41. Ki-tze était proche parent de Sheou. Quand Sheou commença à se faire des bâtons d'ivoire, Ki-tze dit en soupirant :
— S'il se fait maintenant des bâtons d'ivoire, il se fera bientôt des vases de pierres précieuses ; s'il se fait des vases de pierres précieuses, il voudra (après cela, se procurer) et se servir des choses précieuses et merveilleuses provenant des pays éloignés, il commencera à étendre le luxe de ses chars, des chevaux, des palais, du trône et l'on ne saura plus le corriger.

Commentaire. — Ki est un nom de royaume. Tze désigne les fonctionnaires. C'étaient les oncles de Sheou. Sheou était le roi de Shang. Corriger, i. e. guérir (sauver, faire revenir à la vertu).

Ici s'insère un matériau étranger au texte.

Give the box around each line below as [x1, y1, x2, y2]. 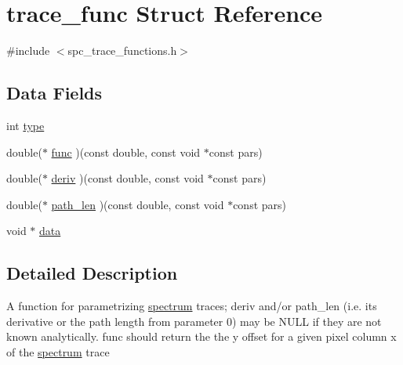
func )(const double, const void [51, 143, 201, 160]
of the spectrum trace [6, 343, 110, 360]
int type [6, 117, 45, 133]
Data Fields [6, 81, 103, 105]
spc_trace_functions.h [67, 42, 177, 59]
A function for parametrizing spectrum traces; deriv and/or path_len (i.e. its [6, 298, 377, 314]
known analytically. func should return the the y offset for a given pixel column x [6, 328, 397, 345]
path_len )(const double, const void [51, 196, 224, 212]
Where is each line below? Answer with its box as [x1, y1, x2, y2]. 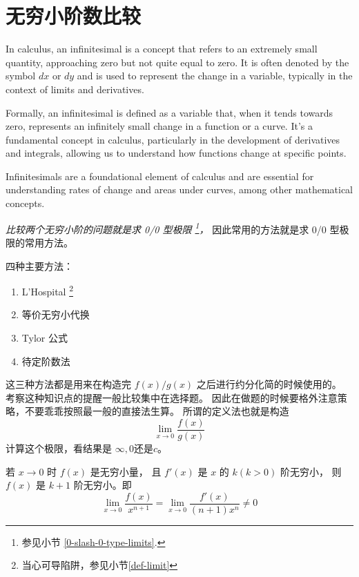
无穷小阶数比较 [6, 1, 142, 30]
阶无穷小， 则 [280, 464, 342, 478]
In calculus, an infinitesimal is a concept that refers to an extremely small [6, 41, 318, 56]
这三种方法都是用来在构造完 [6, 377, 131, 391]
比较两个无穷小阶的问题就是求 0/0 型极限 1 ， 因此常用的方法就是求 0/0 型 [6, 219, 340, 236]
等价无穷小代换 [21, 307, 90, 322]
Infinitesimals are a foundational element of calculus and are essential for [6, 168, 314, 183]
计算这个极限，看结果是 [6, 440, 112, 455]
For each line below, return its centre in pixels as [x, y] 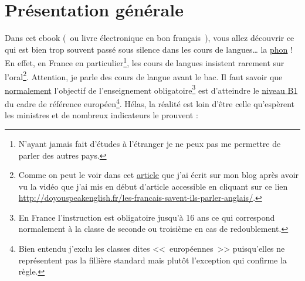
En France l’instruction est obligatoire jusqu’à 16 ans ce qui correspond [147, 217]
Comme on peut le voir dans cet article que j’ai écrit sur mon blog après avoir [159, 175]
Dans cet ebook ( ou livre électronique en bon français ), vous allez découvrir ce [150, 38]
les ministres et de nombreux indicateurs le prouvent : [101, 115]
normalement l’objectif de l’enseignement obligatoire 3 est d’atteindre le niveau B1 [151, 89]
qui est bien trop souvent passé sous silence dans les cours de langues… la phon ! [149, 49]
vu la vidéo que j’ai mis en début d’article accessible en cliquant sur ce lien [153, 186]
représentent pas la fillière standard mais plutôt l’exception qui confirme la [152, 260]
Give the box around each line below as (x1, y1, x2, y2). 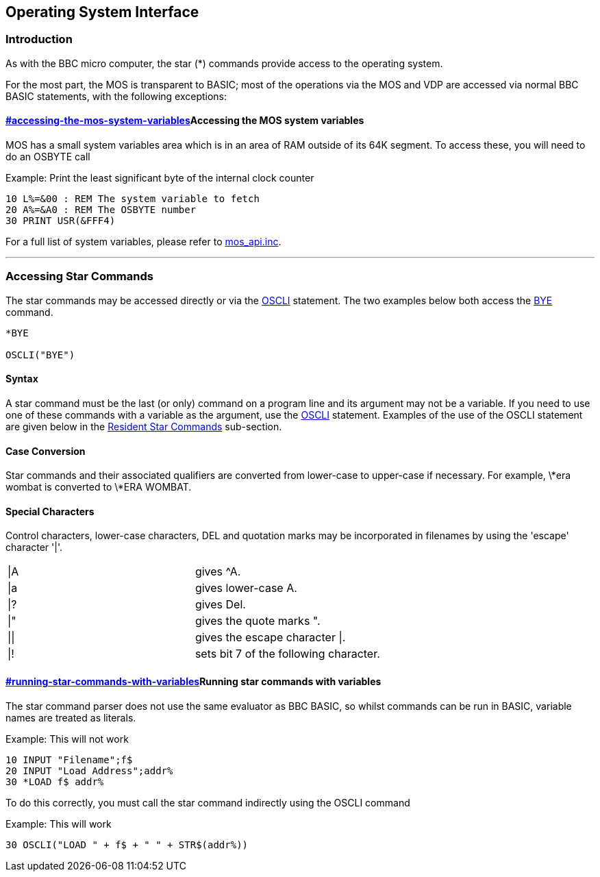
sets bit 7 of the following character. (195, 647, 380, 661)
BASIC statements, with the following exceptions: (5, 90, 227, 102)
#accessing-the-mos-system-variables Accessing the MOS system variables (5, 114, 364, 127)
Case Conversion (5, 445, 86, 457)
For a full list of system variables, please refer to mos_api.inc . (5, 236, 282, 248)
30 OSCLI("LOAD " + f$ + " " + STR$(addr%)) (5, 839, 249, 850)
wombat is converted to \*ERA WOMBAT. (5, 481, 192, 493)
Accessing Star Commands (5, 269, 153, 284)
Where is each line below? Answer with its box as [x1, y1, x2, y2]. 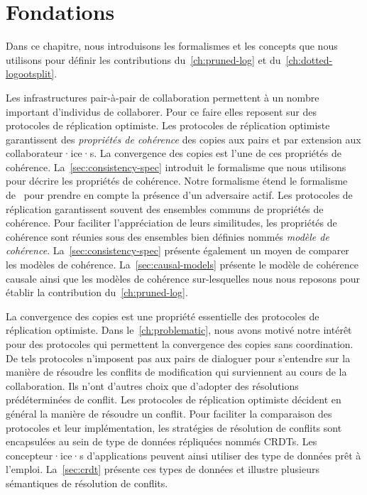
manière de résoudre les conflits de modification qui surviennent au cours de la [6, 364, 347, 379]
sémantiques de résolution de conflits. [6, 475, 168, 490]
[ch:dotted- [285, 52, 333, 67]
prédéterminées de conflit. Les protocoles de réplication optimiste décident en [6, 392, 341, 407]
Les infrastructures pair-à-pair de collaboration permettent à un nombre [6, 89, 319, 104]
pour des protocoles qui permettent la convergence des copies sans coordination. [6, 337, 354, 351]
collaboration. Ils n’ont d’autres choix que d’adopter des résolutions [6, 378, 299, 393]
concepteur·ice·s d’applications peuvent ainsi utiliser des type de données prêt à [6, 447, 361, 462]

42. Ki-tze avertit donc Sheou dont la mauvaise conduite était poussée à l'excès. Mais Sheou n'accepta pas les avertissements et le fit mettre en prison. Certaines gens conseillèrent à Ki-tze de se sauver. Mais il leur répondit :
— Je suis magistrat du peuple. Si je m'en vais parce que le roi n'a pas accueilli mon avertissement je révèle sa faute et je m'attire les louanges du peuple, je ne puis supporter d'agir de cette manière.
C'est pourquoi se laissant tomber les cheveux en désordre, il fit le fou et se vêtit en esclave. Il se cacha de la sorte jouant du chin, pleurant son sort lui-même. C'est ainsi que l'on a transmis le chant de Ki-tze.

Commentaire. — « Excès », il se plongeait dans ses passions. « Mauvais », désordonné à son caprice. Aveuglément amoureux de Taki, il faisait des forêts de chair et des mers de vin et choses semblables. — « Sheou le fit saisir et mettre en prison. » Il est dit dans l'histoire (Tchouen) : Il enferma Ki-tze et le fit esclave. « Révéler » faire connaître, sortir du secret. « Contrefaire », tromper. — « Le chant, les sons du kin.

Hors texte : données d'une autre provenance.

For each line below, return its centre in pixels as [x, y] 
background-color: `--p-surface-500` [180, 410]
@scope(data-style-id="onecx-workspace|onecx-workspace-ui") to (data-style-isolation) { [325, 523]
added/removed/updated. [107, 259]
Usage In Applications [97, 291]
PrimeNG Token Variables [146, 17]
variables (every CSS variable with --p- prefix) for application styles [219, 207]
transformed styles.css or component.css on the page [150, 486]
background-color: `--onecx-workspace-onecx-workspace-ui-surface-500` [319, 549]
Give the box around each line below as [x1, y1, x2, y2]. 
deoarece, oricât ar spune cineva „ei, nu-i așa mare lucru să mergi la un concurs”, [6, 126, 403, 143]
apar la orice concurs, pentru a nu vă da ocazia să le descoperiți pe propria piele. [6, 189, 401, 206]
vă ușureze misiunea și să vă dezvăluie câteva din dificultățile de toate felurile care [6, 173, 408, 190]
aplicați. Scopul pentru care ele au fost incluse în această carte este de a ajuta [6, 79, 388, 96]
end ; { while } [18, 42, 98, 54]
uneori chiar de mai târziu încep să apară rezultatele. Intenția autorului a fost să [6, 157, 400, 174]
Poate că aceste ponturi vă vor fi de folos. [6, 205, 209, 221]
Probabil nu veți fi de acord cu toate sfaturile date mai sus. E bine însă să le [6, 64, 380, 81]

43. Wang-tze-pi-ken était aussi proche parent de Sheou. Ayant su que celui-ci, repoussant les avertissements de Ki-tze l'avait emprisonné et fait esclave, il se dit : Lorsque le prince a des vices, si on ne lui résiste pas jusqu'à la mort que de crimes accableront le peuple. C'est pourquoi il avertit Sheou d'une voix vraie et sincère. Sheou irrité lui dit :
— J'ai entendu dire que les hommes vertueux ont sept orifices au cœur, je me demande si cela est vrai,
et là-dessus il fit tuer Wang-tze-pi-ken, lui fit fendre le cœur et regarda ce qui en était.

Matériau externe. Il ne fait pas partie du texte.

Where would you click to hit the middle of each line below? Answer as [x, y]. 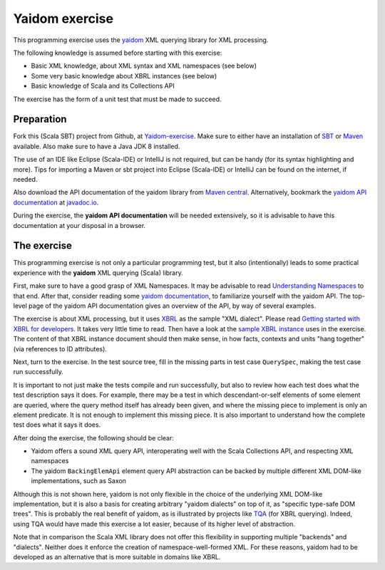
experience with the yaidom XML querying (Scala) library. [98, 273]
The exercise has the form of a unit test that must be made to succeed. [117, 99]
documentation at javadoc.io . [56, 202]
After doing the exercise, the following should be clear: [94, 437]
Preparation [40, 119]
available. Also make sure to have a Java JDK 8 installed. [97, 146]
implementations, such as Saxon [78, 481]
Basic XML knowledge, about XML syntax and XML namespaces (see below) [144, 66]
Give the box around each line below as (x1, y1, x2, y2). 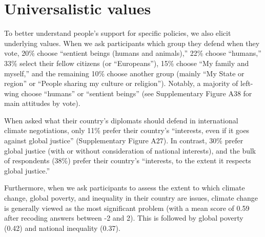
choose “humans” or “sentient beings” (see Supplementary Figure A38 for (21, 88, 252, 98)
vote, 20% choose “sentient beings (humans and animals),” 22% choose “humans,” (4, 48, 261, 58)
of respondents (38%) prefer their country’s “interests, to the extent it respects (4, 155, 251, 166)
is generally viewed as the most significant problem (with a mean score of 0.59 (4, 202, 250, 213)
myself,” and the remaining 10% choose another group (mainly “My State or (4, 68, 244, 78)
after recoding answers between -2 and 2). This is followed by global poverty (4, 212, 243, 223)
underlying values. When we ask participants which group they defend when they (4, 37, 260, 48)
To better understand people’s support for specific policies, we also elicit (4, 28, 231, 38)

Commentaire. — Wang-tze-pi-ken était aussi un oncle de Sheou. Que de crimes ! Sans aucune faute il sera tyrannisé.

44. Wei-tze se dit : Le père et le fils sont les os et la chair.
Lorsque le fils est grand il doit se proposer avant tout ce qui est conforme aux principes de justice. Si le père commet des fautes le fils doit l'avertir jusqu'à trois fois et s'il n'accepte pas les avertissements il doit le suivre en pleurant. Un fonctionnaire qui avertit trois lois le prince sans succès peut légitimement s'en aller (et quitter la cour), et il s'en alla.

Commentaire. — Wei est un nom de royaume, tze un magistrat. — Wei-tze était le frère aîné de Sheou. « Conforme », se rattachant. Il s'en alla sauvant ainsi le culte de ses ancêtres.

45. Kong-tze dit :
— Tous trois étaient dévoués au prince Yu.

Commentaire. — Tchou-tze dit : Bien que les actions de ces trois personnes ne soient pas identiques, cependant elles peuvent se ressembler parce qu'elles procèdent d'une même pensée d'affection, vraie, profonde ; tous ainsi pleins de bienveillance et observant la justice, ils portent à sa perfection la vertu de leurs cœurs.

46. Ou-wang était sur le point d'attaquer Tcheou ; portant la main sur son cheval, Pe-y et Shou-tsi lui firent des remontrances. Les gardes à droite et à gauche voulaient les frapper de leurs armes, Tai-kong reprit :
— Ces hommes sont les défenseurs de la justice,
et venant ainsi au secours des princes il les fit échapper.

Commentaire. — Pe-y et Shou-tsi étaient les fils des rois de Kou et de Tchou. Ou-wang conduisit son cheval en face d'eux. Qu'ils frappent, i. e. tuent. Tai-kong était prince de Liu. Pe-y et Shou-tsi disaient par manière d'avertissement : Peut-on qualifier d'humanité l'acte du sujet qui frappe son prince ? Alors Tai-kong répondit qu'ils étaient les représentants du droit.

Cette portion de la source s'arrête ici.